Question

How do you find all zeros of `f(x)=3x^3-12x^2+3x`?

Answer 1

`x=2.535`

`x=.131`

Explanation:

To find the zeros of a function, we must first find the derivative of the function. This one is not very difficult, we will just apply the power rule to each individual term

`f(x)=3x^3 - 12x^2 + 3x`
`f'(x)=9x^2 - 24x +3`

Then we set the derivative equal to zero and solve for x

`9x^2 - 24x + 3 = 0`

We can plug this into our calculator to find the two x values seeing as how this function is not factorable. We get two values

`x=2.535` `x=.131`

Answer 2

`x=0, x=2+sqrt(3), and x=2-sqrt(3)`

Explanation:

First, factor out an x:
`f(x)=x(3x^2-12x+3x)`
Already, you can figure out that when x zero, f(x) is zero, so `x=0` is one solution.
Then, attempt to factor the quadratic.
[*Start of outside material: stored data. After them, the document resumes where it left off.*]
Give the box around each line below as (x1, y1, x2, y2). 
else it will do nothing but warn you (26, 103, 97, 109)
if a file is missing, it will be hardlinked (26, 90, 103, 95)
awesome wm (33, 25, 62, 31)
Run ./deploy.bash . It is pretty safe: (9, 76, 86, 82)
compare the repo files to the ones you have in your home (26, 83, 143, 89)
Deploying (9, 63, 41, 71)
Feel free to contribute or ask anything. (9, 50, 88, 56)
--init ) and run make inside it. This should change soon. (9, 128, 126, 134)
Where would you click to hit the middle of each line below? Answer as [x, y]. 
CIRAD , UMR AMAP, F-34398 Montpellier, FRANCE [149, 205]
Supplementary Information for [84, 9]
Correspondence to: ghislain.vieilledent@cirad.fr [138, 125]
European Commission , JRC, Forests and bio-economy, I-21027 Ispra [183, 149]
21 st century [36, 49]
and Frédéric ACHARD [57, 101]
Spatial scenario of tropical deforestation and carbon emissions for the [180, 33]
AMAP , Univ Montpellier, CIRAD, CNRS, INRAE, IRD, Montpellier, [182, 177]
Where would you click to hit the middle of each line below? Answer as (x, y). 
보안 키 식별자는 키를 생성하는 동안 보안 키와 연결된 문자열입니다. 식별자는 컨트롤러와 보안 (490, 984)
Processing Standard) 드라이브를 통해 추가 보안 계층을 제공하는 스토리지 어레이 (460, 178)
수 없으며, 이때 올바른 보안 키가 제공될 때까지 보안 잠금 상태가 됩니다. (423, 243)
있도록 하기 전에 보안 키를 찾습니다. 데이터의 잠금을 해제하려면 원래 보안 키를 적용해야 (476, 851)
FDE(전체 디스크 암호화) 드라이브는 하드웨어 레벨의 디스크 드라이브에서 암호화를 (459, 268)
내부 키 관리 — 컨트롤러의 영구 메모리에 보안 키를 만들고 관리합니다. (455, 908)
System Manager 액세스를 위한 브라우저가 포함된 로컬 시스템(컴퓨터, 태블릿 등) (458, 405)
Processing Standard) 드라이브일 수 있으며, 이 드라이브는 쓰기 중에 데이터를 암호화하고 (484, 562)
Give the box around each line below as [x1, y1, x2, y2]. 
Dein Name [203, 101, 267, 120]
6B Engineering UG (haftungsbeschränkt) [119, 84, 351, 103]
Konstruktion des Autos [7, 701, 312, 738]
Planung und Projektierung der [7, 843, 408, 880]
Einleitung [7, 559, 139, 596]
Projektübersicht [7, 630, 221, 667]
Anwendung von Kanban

Unfortunately, in this case, you can't use factoring, so plug the numbers into the quadratic formula, which is `x=(-b+-sqrt(b^2-4ac))/2a` in case you don't have it memorized:
`x=(-(-12)+-sqrt((-12)^2-4(3)(3)))/(2(3))`
`x=(12+-sqrt(144-36))/(2(3))`
`x=(12+-sqrt(108))/(6)`
(The square root can be simplified to `6sqrt(3)`, because `sqrt(108)=sqrt(6*6*3)=sqrt(6)^2*sqrt(3)=6*sqrt(3)`)
`x=(12+-6sqrt(3))/(6)`
A six can also be cancelled out:
`x=(2+-sqrt(3))`
That means the zeroes are `x=0, x=2+sqrt(3), and x=2-sqrt(3)`.